Pictured from left to right: Ambassador Garza, Mayor Amilpas, Luis Najera and Ricardo Chavira.IRI hosted the inaugural event of the Democratic Governance Speakers Series, a public forum designed to bring together policymakers, practitioners and stakeholders to discuss and share experiences in addressing contemporary challenges to governance.  The event, Is Mexico Governable? Perspectives on Narco-violence, Corruption and Other Challenges to Governance in Mexico, gathered people from the Washington policy and development communities, and featured remarks by Domingo Enriquez, IRI partner and former mayor of San Jacinto Amilpas; Luis Najera, formerly a Ciudad Juarez based journalist; and professor Ricardo Chavira, a recipient of the Pulitzer Prize for Journalism.  The discussion was moderated by former United States Ambassador to Mexico, Antonio Garza. 

Domingo Enriquez spoke of initiatives carried out during his administration to enhance effective governance such as improving municipal performance and accountability, and engaging citizens in decision-making processes.  Luis Najera spoke to the situation confronting journalists in Mexico and shared his unique personal experience having been forced to flee Mexico for his reporting on narco-penetration of law enforcement in Ciudad Juarez.  Najera underscored the issue of impunity in Mexico, and the lack of efficient institutions to prosecute attacks against journalists, allowing those who have the resources, power and intention to attack journalists to do so without consequence.  Finally, Ricardo Chavira shared his views on governance in Mexico through the lens of his thirty years of experience writing about Latin America. 
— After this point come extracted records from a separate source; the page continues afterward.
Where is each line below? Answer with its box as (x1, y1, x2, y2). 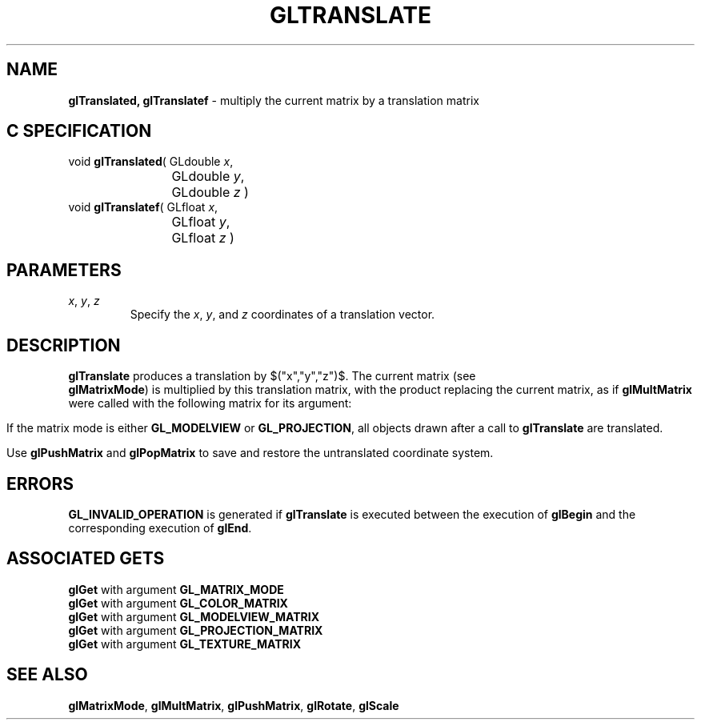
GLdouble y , (171, 168, 245, 185)
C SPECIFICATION (6, 121, 152, 142)
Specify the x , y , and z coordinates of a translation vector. (130, 307, 435, 322)
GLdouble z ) (171, 184, 249, 201)
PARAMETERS (6, 259, 122, 280)
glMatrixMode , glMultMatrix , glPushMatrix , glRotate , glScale (68, 698, 399, 712)
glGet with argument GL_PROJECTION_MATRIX (68, 623, 323, 637)
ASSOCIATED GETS (6, 548, 165, 569)
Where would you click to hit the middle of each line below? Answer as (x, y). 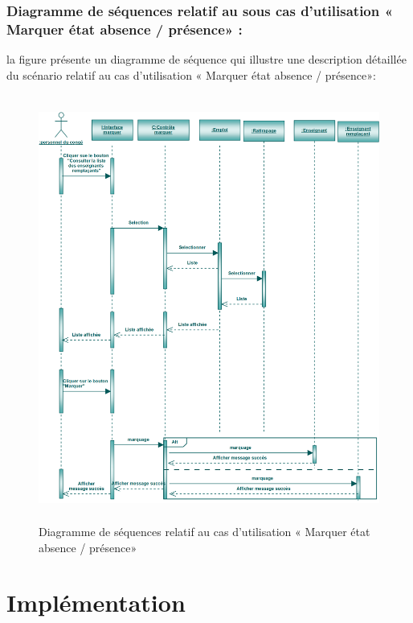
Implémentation (96, 602)
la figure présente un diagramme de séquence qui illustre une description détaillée (206, 59)
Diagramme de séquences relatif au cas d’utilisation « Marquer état (204, 532)
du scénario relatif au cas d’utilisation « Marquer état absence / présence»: (191, 74)
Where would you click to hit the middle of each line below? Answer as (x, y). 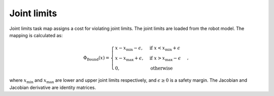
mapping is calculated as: (36, 35)
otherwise (162, 68)
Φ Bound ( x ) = (96, 58)
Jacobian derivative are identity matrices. (53, 87)
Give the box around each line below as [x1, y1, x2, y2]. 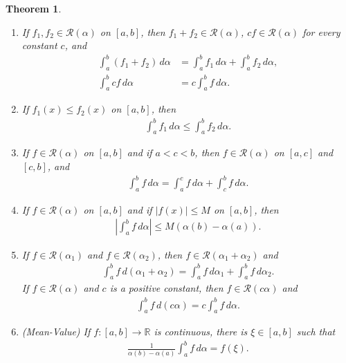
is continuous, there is [154, 324, 248, 339]
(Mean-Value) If [21, 324, 91, 339]
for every [302, 24, 340, 39]
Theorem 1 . [6, 1, 62, 15]
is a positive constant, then [109, 281, 224, 295]
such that [296, 324, 336, 339]
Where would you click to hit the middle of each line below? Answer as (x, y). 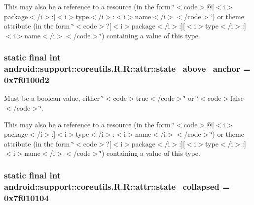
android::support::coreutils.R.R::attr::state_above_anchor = (127, 69)
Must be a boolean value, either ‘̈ (54, 98)
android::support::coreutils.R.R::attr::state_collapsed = (117, 186)
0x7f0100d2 (27, 80)
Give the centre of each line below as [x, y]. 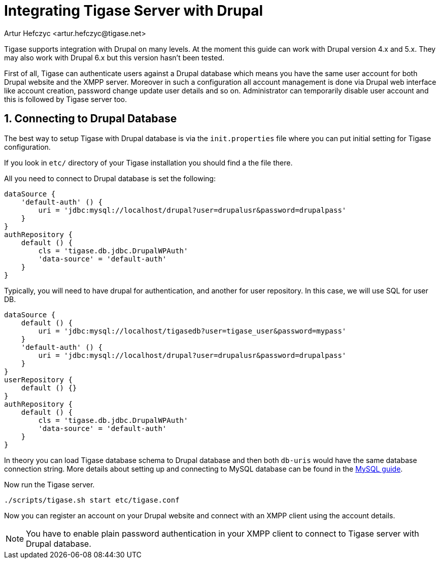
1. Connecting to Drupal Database [91, 119]
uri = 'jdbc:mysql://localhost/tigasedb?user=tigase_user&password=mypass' [192, 331]
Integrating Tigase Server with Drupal [134, 11]
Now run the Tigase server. [49, 484]
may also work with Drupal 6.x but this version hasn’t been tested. [114, 57]
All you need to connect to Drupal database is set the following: [110, 178]
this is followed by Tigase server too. [65, 99]
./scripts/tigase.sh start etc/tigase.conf [92, 500]
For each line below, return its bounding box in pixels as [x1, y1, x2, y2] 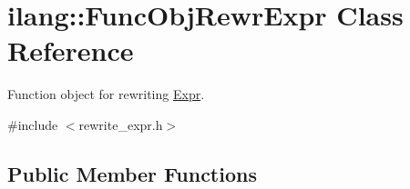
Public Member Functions [7, 159, 257, 187]
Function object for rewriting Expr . [7, 85, 205, 104]
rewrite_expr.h [78, 114, 163, 134]
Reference [7, 32, 134, 69]
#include [7, 114, 58, 134]
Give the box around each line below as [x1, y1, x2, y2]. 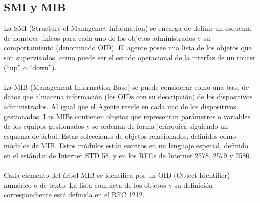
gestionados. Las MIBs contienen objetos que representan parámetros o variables [4, 111, 251, 121]
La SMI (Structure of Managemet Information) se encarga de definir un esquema [4, 23, 251, 33]
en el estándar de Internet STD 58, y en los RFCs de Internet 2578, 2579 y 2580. [4, 150, 252, 160]
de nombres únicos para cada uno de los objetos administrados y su [4, 32, 210, 43]
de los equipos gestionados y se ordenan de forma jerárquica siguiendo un [4, 121, 228, 131]
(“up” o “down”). [4, 62, 57, 72]
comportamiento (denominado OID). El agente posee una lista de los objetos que [4, 42, 252, 53]
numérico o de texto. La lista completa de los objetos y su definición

While speaking to the complexity of violence and organized crime, panelists pinpointed ways in which democratic governance may yet attain a reduction in the violence and an affirmation of the rule of law.  Panelists recognized that effective governance is a necessary condition to achieving success and as such put forth recommendations regarding initiatives that governments and citizens can collectively apply to build stronger communities and representative institutions that can ensure Mexico’s democracy delivers. 

Around the world, IRI conducts democratic governance programs, working alongside political and government actors, citizens and civil society, to bring government closer to citizens, transforming government into a responsive, transparent and effective institution.  IRI’s experience includes the design, implementation and evaluation of democratic governance initiatives in closed, transitional and consolidating democratic political systems. 

IRI has been active in Mexico since 1997, carrying out programs to strengthen democratic governance and political parties, and fostering the participation of women, indigenous groups and youth in the political process.